The Jordans started 6th and 14th (Frentzen ahead of Hill) at round 6 in Canada, and the first corner clash between Trulli, Barrichello and Alesi allowed Hill to move up to 12th. The Englishman benefited from Alessandro Zanardi's problems on lap 4 and moved up to 11th. He became the first victim of the now infamous "Wall of Champions", however, and was out on lap 15. Michael Schumacher crashed his Ferrari in the same spot on lap 30, allowing Frentzen to move up to 5th. He climbed to 2nd after the collision between Irvine and Coulthard and a pass on Fisichella's Benetton. However, the Jordan's brakes failed with four laps to go and it was a heavy brush with the barrier which ended the German's promising race. This made the race the first ever to finish under the safety car.

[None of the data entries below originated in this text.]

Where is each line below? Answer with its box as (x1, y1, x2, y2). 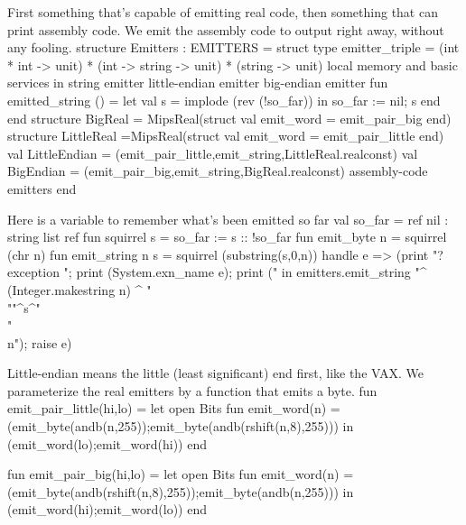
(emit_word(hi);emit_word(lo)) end (7, 500, 207, 519)
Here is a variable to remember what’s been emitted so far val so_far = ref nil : (7, 209, 449, 228)
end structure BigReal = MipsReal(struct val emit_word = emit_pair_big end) (7, 108, 452, 127)
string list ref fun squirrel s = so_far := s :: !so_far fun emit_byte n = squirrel (7, 227, 447, 246)
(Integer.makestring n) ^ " (7, 280, 152, 299)
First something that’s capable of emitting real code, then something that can (7, 3, 438, 21)
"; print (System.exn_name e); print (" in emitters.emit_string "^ (63, 262, 427, 281)
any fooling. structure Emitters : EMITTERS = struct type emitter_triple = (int (7, 38, 460, 57)
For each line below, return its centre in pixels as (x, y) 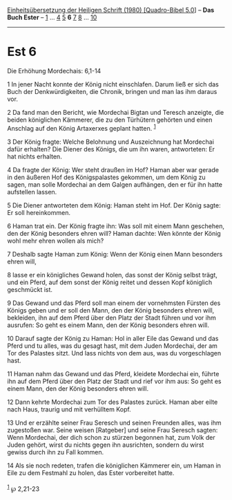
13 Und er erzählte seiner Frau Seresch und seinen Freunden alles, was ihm (114, 423)
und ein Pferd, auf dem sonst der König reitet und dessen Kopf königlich (110, 282)
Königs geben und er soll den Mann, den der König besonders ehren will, (111, 310)
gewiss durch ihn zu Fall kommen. (56, 452)
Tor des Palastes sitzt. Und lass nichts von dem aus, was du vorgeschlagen (114, 353)
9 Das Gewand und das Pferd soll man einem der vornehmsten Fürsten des (114, 303)
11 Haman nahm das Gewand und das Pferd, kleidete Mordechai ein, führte (113, 373)
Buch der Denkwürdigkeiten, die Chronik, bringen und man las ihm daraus (112, 91)
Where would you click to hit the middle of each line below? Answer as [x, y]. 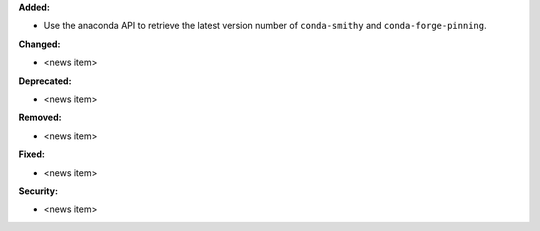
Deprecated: [45, 81]
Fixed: [31, 154]
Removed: [40, 117]
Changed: [39, 44]
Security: [38, 191]
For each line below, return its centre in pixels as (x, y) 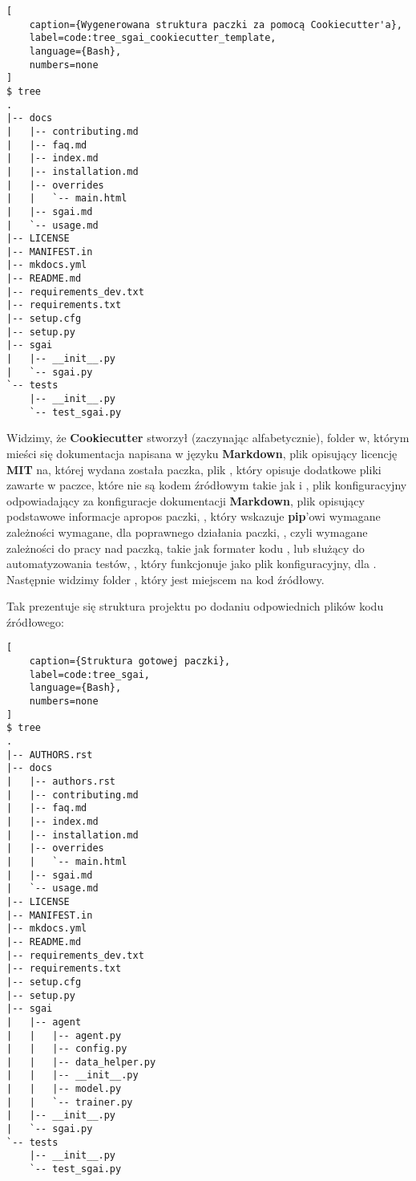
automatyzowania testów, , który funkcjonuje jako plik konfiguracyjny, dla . (192, 564)
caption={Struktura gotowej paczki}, (130, 662)
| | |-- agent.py (64, 1035)
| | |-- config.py (67, 1049)
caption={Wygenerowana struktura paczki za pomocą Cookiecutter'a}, (216, 24)
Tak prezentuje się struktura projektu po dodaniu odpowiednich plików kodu (195, 606)
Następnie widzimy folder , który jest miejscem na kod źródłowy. (166, 579)
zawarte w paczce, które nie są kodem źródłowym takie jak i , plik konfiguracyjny (207, 485)
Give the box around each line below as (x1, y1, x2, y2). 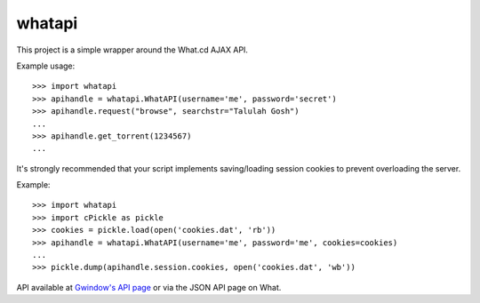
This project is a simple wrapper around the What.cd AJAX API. (16, 44, 249, 55)
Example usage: (16, 60, 76, 71)
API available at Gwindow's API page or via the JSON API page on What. (16, 282, 282, 292)
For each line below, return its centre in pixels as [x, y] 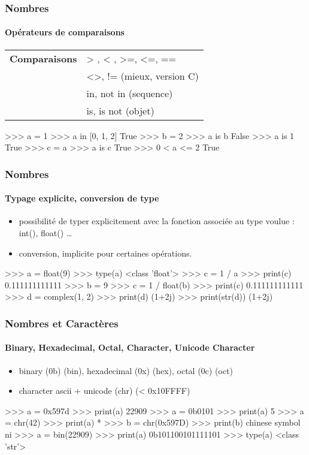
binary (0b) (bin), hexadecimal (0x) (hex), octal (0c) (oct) [126, 370]
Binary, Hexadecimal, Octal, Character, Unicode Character [130, 347]
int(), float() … [46, 233]
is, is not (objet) [120, 110]
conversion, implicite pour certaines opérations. [105, 253]
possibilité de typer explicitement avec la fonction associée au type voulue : [157, 221]
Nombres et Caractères [62, 323]
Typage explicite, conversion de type [82, 198]
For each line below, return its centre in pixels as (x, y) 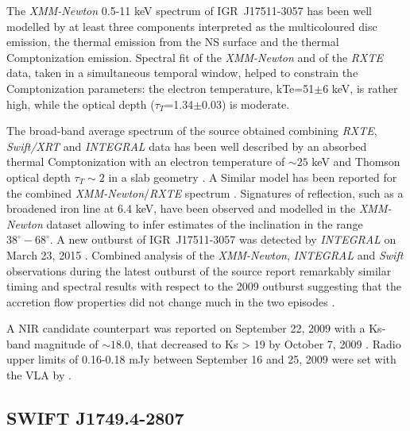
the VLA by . (39, 375)
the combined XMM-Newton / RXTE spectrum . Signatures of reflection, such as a (205, 192)
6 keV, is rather (360, 88)
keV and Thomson (356, 162)
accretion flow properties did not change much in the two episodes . (171, 301)
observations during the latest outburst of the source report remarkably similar (199, 270)
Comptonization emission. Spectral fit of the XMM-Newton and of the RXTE (195, 57)
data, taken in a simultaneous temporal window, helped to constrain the (182, 73)
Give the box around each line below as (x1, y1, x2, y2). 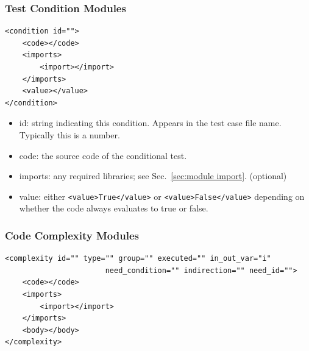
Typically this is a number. (19, 128, 120, 141)
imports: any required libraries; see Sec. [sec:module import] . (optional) (19, 169, 287, 182)
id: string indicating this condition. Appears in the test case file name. (19, 116, 282, 129)
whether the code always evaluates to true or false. (19, 202, 208, 214)
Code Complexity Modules (5, 227, 139, 243)
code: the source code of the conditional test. (19, 149, 187, 161)
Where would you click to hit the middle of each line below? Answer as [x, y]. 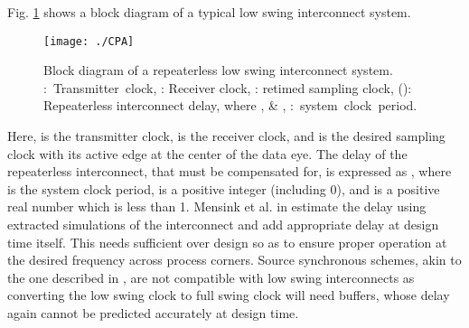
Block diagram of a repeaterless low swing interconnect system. [218, 70]
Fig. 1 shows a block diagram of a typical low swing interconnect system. [209, 12]
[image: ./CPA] [89, 41]
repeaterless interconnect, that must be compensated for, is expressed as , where [230, 171]
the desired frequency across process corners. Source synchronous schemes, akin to [234, 260]
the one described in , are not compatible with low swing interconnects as [211, 277]
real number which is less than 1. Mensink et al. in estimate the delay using [217, 206]
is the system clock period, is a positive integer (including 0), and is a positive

Wet qualifying for the French Grand Prix left a very odd grid, with Barrichello on pole, Frentzen 5th and Hill down in 18th. They each made up a place from the start, with Frentzen passing the slow starting Prost of Olivier Panis and Hill doing the same to Eddie Irvine. Frentzen picked up another place after Coulthard's electrical problems on lap 10, and was in the podium positions. Hill, meanwhile, was having an exciting time, locked in a battle with Irvine, he was up to 15th having gained places after the retirements of Herbert, Diniz and Coulthard. He finally lost out to the Irishman on lap 10 and the Ferrari driver then started his charge up the field. As the skies darkened again, Frentzen was passed by the charging Häkkinen, up from 14th on the grid. Track conditions were becoming treacherous by the time Häkkinen passed Alesi four laps later and all the front runners, led by Barrichello, jumped into the pits for wet tyres. Hill and Alesi both spun off even while the safety car was out. This left Frentzen back in third behind Barrichello and Häkkinen. The Finn spun soon after the restart when trying to pass Barrichello at the hairpin. This put Frentzen into 2nd. He was soon passed by Michael Schumacher, however, and was back to 3rd. After the Ferrari man passed Barrichello for the lead, his gearbox had trouble and he dropped down the field, putting Frentzen in 2nd again. He was soon passed again though by a recovering Häkkinen. However, both the Finn and Barrichello had to pit again and dropped to 2nd and 3rd respectively, leaving Frentzen clear to take his and Jordan's second career victory.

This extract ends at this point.